» TASK DIRECTIONS
Produce a verbatim transcript of the entries below, excluding pictures.

☆ ☆ ☆ ☆ ☆ ☆ ☆

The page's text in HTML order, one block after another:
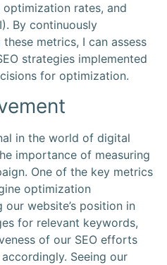
rates, and
By continuously
metrics, I can assess
strategies implemented
for optimization.
in the world of digital
importance of measuring
One of the key metrics
optimization
website’s position in
for relevant keywords,
of our SEO efforts
Seeing our
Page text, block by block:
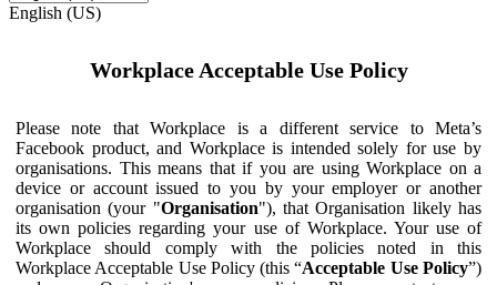
English (US)
Workplace Acceptable Use Policy
Please note that Workplace is a different service to Meta’s
Facebook product, and Workplace is intended solely for use by
organisations. This means that if you are using Workplace on a
device or account issued to you by your employer or another
organisation (your "Organisation"), that Organisation likely has
its own policies regarding your use of Workplace. Your use of
Workplace should comply with the policies noted in this
Workplace Acceptable Use Policy (this “Acceptable Use Policy”)
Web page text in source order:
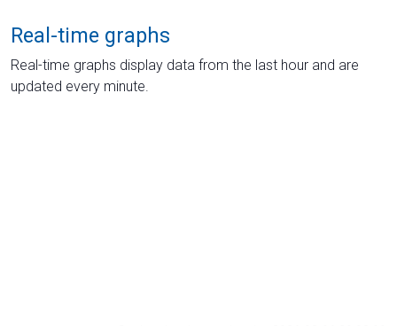
Real-time graphs
Real-time graphs display data from the last hour and are
updated every minute.
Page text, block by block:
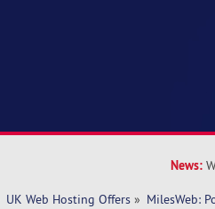
News:
UK Web Hosting Offers» MilesWeb:
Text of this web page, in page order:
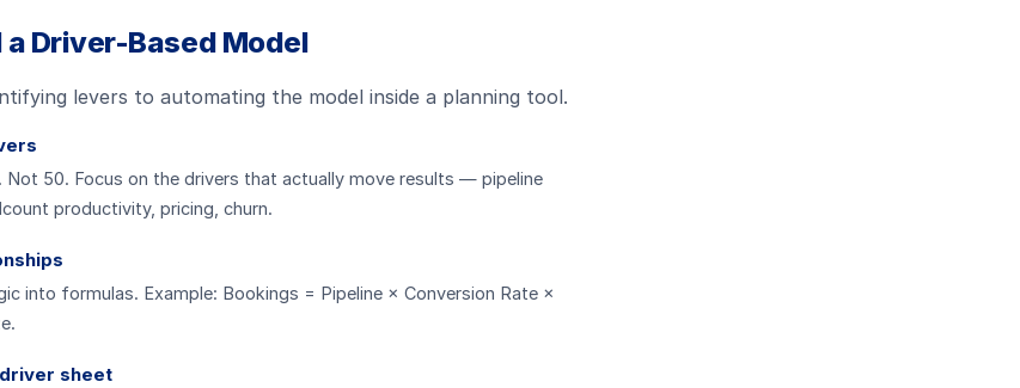
a Driver-Based Model
levers to automating the model inside a planning tool.
Not 50. Focus on the drivers that actually move results — pipeline
productivity, pricing, churn.
into formulas. Example: Bookings = Pipeline × Conversion Rate ×
sheet
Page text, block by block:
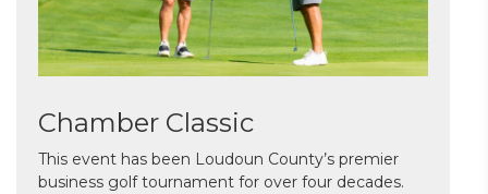
Chamber Classic
This event has been Loudoun County’s premier
business golf tournament for over four decades.
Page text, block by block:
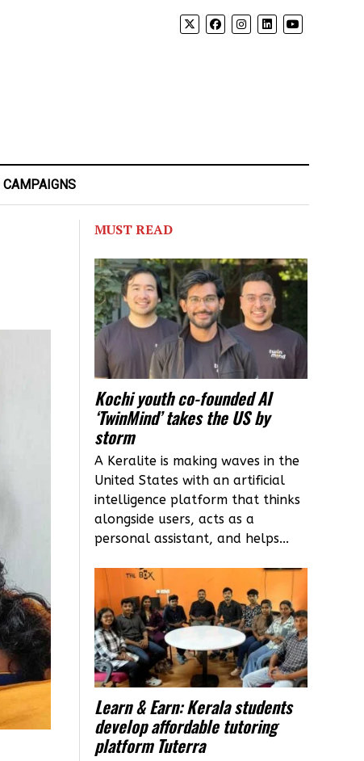
CAMPAIGNS
MUST READ
Kochi youth co-founded AI
‘TwinMind’ takes the US by
storm
A Keralite is making waves in the
United States with an artificial
intelligence platform that thinks
alongside users, acts as a
personal assistant, and helps...
Learn & Earn: Kerala students
develop affordable tutoring
platform Tuterra
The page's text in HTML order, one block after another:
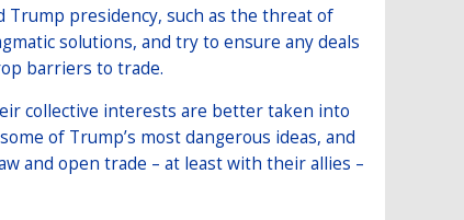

☆ ☆ ☆ ☆ ☆ ☆ ☆

» COMPLETED TASK
The page's text in HTML order, one block after another:
rates, and
By continuously
metrics, I can assess
strategies implemented
for optimization.
in the world of digital
importance of measuring
One of the key metrics
optimization
website’s position in
for relevant keywords,
of our SEO efforts
Seeing our
Page text, block by block:
English (US)
Workplace Acceptable Use Policy
Please note that Workplace is a different service to Meta’s
Facebook product, and Workplace is intended solely for use by
organisations. This means that if you are using Workplace on a
device or account issued to you by your employer or another
organisation (your "Organisation"), that Organisation likely has
its own policies regarding your use of Workplace. Your use of
Workplace should comply with the policies noted in this
Workplace Acceptable Use Policy (this “Acceptable Use Policy”)
Web page text in source order:
Real-time graphs
Real-time graphs display data from the last hour and are
updated every minute.
Page text, block by block:
News:
UK Web Hosting Offers» MilesWeb:
Text of this web page, in page order:
a Driver-Based Model
levers to automating the model inside a planning tool.
Not 50. Focus on the drivers that actually move results — pipeline
productivity, pricing, churn.
into formulas. Example: Bookings = Pipeline × Conversion Rate ×
sheet
Page text, block by block:
Chamber Classic
This event has been Loudoun County’s premier
business golf tournament for over four decades.
Page text, block by block:
CAMPAIGNS
MUST READ
Kochi youth co-founded AI
‘TwinMind’ takes the US by
storm
A Keralite is making waves in the
United States with an artificial
intelligence platform that thinks
alongside users, acts as a
personal assistant, and helps...
Learn & Earn: Kerala students
develop affordable tutoring
platform Tuterra
The page's text in HTML order, one block after another:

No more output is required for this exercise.